Saved data entries

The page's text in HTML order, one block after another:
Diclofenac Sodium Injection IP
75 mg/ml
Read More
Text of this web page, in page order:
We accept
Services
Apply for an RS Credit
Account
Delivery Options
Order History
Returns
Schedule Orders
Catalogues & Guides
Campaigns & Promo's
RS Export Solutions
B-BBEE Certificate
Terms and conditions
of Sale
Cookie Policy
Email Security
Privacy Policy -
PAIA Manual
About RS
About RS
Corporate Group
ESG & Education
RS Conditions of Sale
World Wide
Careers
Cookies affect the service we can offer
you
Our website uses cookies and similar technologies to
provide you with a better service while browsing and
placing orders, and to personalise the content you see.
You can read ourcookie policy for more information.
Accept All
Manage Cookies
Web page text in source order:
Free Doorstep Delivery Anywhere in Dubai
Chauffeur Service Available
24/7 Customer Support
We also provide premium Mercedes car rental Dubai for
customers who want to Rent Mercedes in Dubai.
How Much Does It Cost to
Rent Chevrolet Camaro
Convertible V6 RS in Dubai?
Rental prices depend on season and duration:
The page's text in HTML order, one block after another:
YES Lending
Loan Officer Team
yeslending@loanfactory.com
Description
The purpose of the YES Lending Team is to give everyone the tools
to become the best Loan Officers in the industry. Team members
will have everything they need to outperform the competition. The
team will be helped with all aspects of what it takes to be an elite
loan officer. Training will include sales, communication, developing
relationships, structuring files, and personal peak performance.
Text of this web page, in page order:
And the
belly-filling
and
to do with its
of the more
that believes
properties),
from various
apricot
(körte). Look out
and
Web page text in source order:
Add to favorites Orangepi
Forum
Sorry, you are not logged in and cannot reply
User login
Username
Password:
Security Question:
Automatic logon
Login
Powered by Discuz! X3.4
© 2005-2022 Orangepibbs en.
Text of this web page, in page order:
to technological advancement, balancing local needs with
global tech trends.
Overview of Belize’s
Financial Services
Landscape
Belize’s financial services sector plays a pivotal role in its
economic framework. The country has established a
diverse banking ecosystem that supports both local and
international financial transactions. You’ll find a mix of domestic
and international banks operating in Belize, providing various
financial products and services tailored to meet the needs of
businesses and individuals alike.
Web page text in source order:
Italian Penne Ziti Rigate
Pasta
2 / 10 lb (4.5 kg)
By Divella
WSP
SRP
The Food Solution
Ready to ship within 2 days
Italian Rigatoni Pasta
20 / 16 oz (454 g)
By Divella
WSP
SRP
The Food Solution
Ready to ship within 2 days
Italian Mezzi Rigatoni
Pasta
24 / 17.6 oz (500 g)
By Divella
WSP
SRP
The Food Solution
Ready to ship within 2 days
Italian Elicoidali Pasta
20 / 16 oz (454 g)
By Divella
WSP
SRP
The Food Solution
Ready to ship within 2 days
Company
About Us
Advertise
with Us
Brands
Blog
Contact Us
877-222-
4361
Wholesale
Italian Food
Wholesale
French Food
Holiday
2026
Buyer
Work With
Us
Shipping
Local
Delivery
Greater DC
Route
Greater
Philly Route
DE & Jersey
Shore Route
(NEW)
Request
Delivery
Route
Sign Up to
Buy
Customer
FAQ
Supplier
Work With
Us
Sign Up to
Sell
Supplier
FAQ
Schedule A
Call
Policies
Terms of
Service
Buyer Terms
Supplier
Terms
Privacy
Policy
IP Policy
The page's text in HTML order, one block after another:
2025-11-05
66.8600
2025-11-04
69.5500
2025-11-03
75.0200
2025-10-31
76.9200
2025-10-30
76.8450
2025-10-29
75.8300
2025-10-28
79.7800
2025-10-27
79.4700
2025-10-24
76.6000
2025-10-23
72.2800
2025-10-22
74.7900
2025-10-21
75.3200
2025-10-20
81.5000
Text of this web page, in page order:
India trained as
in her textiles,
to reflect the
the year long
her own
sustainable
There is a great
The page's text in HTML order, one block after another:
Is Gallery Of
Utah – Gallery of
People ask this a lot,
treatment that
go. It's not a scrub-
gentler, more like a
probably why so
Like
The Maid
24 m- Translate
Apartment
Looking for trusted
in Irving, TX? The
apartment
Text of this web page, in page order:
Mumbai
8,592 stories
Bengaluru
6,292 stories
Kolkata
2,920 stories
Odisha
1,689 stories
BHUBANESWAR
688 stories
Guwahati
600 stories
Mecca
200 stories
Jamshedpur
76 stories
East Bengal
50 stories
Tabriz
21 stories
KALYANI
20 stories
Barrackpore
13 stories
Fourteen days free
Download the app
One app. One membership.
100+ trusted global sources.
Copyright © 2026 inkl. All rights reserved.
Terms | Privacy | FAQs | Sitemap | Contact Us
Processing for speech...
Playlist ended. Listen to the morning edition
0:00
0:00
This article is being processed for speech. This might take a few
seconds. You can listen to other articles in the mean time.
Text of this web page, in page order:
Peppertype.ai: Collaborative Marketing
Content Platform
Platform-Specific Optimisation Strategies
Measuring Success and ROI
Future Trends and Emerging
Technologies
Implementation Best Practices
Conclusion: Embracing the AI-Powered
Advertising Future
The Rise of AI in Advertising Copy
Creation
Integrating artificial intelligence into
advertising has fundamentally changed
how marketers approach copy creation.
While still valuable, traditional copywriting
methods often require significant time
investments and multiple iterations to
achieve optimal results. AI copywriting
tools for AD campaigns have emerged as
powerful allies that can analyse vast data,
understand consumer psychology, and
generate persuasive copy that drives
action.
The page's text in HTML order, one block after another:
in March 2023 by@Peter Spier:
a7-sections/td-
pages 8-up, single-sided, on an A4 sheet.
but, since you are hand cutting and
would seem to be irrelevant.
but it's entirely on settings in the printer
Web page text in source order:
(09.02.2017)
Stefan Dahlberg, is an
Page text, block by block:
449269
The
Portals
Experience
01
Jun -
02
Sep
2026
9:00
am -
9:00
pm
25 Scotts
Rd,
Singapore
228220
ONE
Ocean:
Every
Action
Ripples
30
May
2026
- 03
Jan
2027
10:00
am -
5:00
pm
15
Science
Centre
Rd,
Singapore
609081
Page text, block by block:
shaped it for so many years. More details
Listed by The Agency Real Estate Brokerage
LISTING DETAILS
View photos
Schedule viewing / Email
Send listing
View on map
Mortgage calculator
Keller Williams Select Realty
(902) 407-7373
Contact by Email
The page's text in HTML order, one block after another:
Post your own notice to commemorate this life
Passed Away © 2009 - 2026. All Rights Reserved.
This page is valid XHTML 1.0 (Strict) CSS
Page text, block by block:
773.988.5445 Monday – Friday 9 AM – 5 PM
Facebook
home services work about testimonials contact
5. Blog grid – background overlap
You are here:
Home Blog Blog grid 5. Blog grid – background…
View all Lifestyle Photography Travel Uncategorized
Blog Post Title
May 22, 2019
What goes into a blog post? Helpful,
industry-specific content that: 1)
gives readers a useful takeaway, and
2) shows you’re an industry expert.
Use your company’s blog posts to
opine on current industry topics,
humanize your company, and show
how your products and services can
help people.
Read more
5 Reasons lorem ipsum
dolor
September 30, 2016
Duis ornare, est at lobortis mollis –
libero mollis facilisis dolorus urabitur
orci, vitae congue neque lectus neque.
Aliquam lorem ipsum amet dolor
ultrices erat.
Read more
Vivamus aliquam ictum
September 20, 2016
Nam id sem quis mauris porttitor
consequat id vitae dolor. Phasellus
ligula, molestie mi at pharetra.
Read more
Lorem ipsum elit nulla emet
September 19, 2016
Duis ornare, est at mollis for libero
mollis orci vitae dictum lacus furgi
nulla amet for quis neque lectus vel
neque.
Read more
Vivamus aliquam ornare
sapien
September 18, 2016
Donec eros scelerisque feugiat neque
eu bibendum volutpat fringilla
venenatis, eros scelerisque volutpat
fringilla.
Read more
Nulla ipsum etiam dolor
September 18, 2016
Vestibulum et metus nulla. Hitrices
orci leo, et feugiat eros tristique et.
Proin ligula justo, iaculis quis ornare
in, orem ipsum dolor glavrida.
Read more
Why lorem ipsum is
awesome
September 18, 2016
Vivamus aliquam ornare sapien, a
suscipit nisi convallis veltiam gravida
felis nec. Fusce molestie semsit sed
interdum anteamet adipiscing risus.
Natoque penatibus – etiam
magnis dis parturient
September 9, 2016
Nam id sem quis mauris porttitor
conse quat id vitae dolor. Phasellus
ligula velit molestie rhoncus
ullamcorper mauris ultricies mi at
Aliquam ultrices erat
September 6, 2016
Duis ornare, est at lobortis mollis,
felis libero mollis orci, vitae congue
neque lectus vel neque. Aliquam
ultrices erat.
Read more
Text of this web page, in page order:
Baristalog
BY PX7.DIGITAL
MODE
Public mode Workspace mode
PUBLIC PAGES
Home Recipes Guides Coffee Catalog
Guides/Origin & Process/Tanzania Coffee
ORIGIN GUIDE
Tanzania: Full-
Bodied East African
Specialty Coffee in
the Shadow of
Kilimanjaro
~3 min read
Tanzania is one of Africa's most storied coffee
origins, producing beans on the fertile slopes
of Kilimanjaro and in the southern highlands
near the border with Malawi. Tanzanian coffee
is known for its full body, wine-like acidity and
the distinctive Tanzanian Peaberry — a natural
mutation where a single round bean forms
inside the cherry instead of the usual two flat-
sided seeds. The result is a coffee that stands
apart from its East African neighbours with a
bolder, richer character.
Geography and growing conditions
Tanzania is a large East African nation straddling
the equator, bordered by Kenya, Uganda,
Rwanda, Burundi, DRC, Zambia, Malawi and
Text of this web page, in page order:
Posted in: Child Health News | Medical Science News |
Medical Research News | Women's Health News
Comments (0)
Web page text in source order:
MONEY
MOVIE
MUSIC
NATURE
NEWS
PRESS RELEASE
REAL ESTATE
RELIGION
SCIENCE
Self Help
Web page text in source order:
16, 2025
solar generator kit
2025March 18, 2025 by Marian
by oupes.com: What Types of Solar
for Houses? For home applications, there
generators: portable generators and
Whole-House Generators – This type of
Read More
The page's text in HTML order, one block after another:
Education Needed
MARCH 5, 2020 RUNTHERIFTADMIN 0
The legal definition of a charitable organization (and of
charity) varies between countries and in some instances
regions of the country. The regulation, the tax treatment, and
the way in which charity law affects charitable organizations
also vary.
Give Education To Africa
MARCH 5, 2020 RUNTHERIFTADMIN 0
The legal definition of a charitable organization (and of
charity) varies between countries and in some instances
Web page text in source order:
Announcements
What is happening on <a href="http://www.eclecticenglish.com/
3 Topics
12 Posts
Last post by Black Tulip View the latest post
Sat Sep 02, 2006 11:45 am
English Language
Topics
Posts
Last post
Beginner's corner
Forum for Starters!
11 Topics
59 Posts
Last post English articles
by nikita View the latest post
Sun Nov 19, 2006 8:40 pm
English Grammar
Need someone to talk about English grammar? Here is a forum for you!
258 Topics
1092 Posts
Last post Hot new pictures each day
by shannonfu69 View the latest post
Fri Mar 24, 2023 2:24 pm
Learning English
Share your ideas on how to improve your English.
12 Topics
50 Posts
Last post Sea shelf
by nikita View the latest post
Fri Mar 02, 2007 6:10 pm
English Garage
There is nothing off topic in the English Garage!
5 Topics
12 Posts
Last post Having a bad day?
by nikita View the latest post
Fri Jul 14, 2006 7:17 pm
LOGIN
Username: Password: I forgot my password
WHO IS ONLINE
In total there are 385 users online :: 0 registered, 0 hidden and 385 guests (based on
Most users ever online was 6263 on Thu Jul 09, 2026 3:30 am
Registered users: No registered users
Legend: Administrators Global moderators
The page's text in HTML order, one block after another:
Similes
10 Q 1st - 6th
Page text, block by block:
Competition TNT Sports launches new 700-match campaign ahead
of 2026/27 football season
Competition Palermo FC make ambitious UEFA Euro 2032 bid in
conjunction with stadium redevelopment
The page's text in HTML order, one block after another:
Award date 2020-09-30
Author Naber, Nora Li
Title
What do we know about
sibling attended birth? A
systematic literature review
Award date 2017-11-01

PROBLEM REQUIREMENTS:
Show a copy of each line from the data that includes the word "Route".

RESULT:
Route
Philly Route
Shore Route
Route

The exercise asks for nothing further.